But if you live in Chicago (or Cleveland or Buffalo) should you care about what happens on Lake Superior?

Yes you should.

That’s because how we’re connected is becoming more apparent all the time. As a region we aren’t immune from each other’s problems:

  • Hurricane Sandy hit land a thousand miles away but caused flooding in the Great Lakes region. The near-record waves it generated caused lake freighters to seek safe harbor.
  • Whatever happens with Chicago’s waterways system will impact all of the Great Lakes as the system is a primary vector for aquatic invasive species.
  • And a decision whether to let Waukesha, Wis. have access to Lake Michigan water could set precedent allowing other cities to insert a straw into a Great Lake a while lake levels are low and ground water supplies are decreasing.

Back to shipping Canadian crude oil from Superior via tankers.

Quietly mentioned was that the shipments would go through “connecting waterways.” That means through the Straits of Mackinac and down the narrows of the Detroit River.

That caught Josh Mogerman’s attention and he was quick to point out the perils of shipping oil on water.

“Eighty thousand gallons of oil were just spilled into the Mississippi River over the weekend when a barge hit a bridge” said Mogerman, the Midwest communications director for the Natural Resources Defense Council in Chicago.

Mogerman questions the necessity and reasonability of “opening another line of risk” in the already stressed Great Lakes.

Prevention… maybe.

There is a lot of talk about prevention related to protecting the Great Lakes these days. Preventing a problem from happening is light years more efficient environmentally and economically than dealing with it after the fact.

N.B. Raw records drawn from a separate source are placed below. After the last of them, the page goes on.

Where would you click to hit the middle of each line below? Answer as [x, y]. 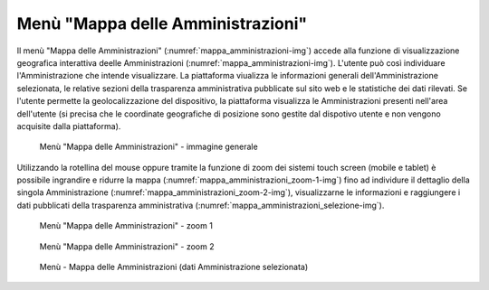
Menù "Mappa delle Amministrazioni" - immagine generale [149, 147]
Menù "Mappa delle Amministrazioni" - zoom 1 [126, 226]
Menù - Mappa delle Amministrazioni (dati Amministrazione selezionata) [174, 267]
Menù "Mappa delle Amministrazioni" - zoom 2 [127, 246]
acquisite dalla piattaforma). [69, 126]
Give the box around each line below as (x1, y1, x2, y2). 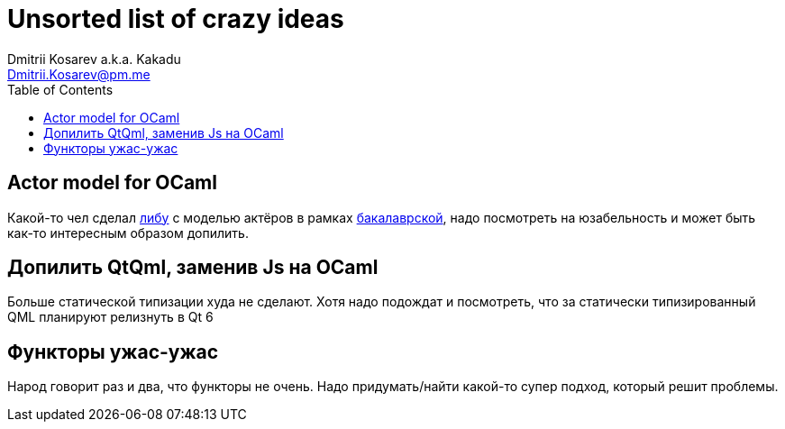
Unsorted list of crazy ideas (7, 4, 344, 34)
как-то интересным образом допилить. (7, 224, 249, 241)
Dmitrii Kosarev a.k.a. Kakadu (7, 50, 181, 67)
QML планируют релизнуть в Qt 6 (7, 309, 214, 325)
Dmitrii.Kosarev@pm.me (7, 66, 151, 82)
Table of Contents (7, 81, 114, 97)
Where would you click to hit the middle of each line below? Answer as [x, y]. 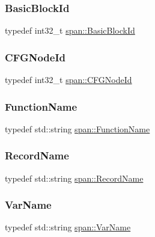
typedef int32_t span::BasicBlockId [70, 30]
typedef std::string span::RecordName [74, 178]
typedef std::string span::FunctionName [77, 128]
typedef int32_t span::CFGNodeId [68, 80]
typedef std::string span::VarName [68, 227]
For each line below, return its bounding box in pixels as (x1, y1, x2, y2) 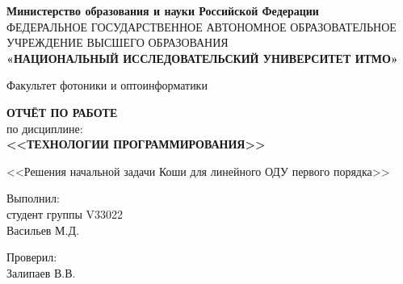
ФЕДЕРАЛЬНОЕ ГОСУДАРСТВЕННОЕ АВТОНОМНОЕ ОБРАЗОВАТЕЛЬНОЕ (6, 18, 397, 35)
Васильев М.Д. (6, 221, 79, 238)
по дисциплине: (6, 119, 83, 136)
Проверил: (6, 248, 57, 265)
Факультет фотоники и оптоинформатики (6, 77, 208, 94)
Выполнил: (6, 190, 60, 207)
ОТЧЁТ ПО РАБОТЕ (6, 103, 118, 120)
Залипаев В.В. (6, 264, 76, 281)
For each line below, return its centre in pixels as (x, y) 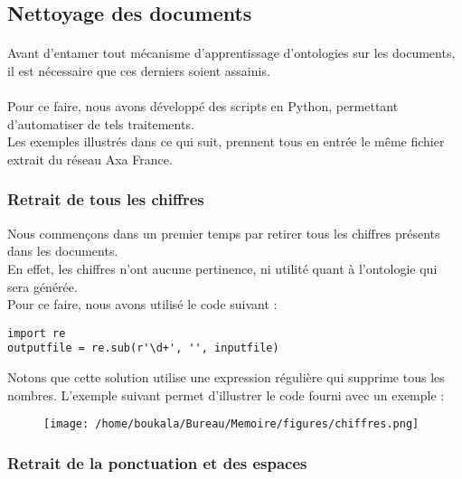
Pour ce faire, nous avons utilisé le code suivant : (142, 304)
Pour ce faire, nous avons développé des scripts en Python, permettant (203, 106)
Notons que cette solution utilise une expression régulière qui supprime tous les (226, 377)
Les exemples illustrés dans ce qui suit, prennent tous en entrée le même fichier (226, 141)
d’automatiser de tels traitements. (101, 123)
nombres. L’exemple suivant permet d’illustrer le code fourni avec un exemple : (226, 394)
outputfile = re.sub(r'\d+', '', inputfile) (143, 348)
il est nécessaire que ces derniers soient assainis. (139, 70)
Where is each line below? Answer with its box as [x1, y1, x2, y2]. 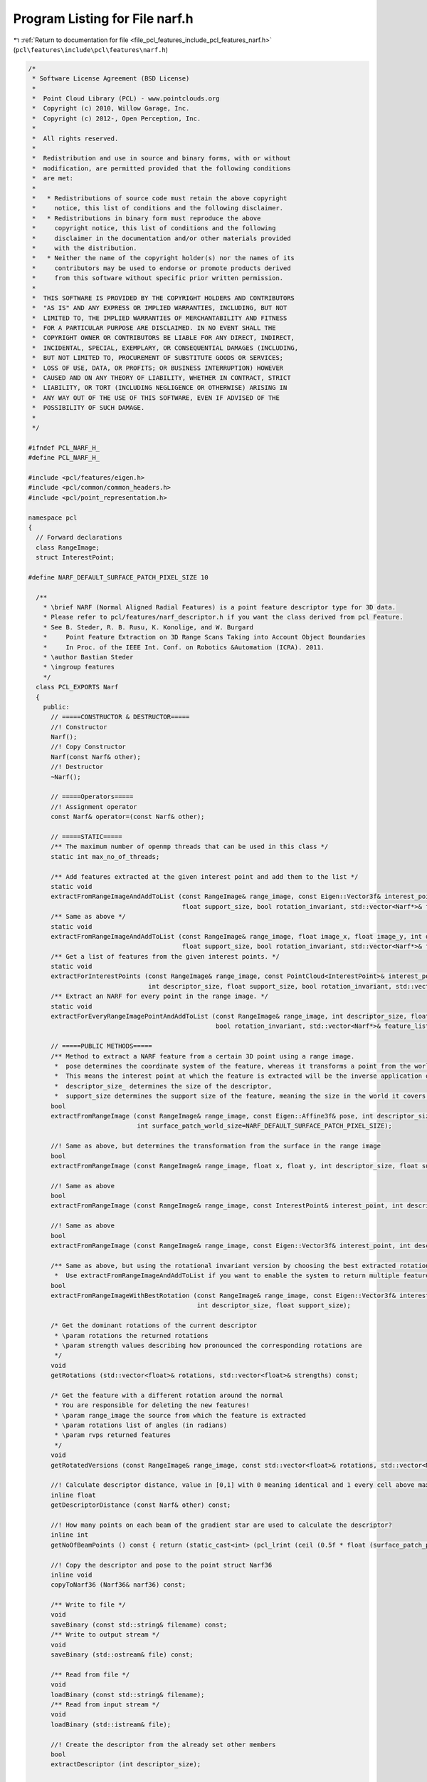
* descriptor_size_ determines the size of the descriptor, [54, 1082, 273, 1090]
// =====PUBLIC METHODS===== [51, 1042, 152, 1051]
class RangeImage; [36, 543, 100, 552]
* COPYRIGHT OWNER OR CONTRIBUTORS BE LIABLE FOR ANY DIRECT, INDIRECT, [32, 334, 295, 342]
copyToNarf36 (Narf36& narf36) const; [51, 1581, 186, 1589]
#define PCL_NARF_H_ [28, 453, 100, 462]
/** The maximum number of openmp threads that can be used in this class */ [51, 843, 329, 851]
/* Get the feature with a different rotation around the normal [51, 1391, 284, 1399]
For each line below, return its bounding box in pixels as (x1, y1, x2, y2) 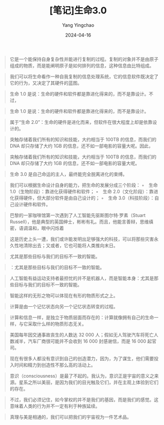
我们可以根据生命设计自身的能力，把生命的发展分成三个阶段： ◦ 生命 (9, 182, 158, 188)
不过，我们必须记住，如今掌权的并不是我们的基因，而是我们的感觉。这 (9, 396, 159, 402)
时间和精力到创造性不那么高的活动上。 (14, 362, 96, 368)
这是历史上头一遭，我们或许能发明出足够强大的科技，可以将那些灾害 (9, 236, 154, 242)
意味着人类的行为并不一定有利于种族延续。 (9, 403, 100, 409)
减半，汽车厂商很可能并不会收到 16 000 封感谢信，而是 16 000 (14, 338, 147, 344)
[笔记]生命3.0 (49, 5, 107, 16)
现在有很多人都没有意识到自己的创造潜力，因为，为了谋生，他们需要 (9, 355, 154, 361)
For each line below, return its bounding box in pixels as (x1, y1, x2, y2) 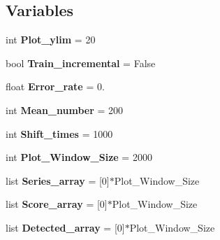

The recently signed Great Lakes Water Quality Agreement between the U.S. and Canada lists prevention as one of its principles. Specifically it says—“anticipating and preventing pollution and other threats to the quality of the Waters of the Great Lakes to reduce overall risks to the environment and human health.”

Sounds good but it’s also abstract. How does that principle actualize to prevent a spill of crude oil from a tanker that hits a bridge in a connecting channel? That’s the test of the agreement.

The much publicized Great Lakes Restoration Initiative lists prevention as a priority related to invasive species but by design doesn’t focus on environmentally risky mining operations near Lake Superior.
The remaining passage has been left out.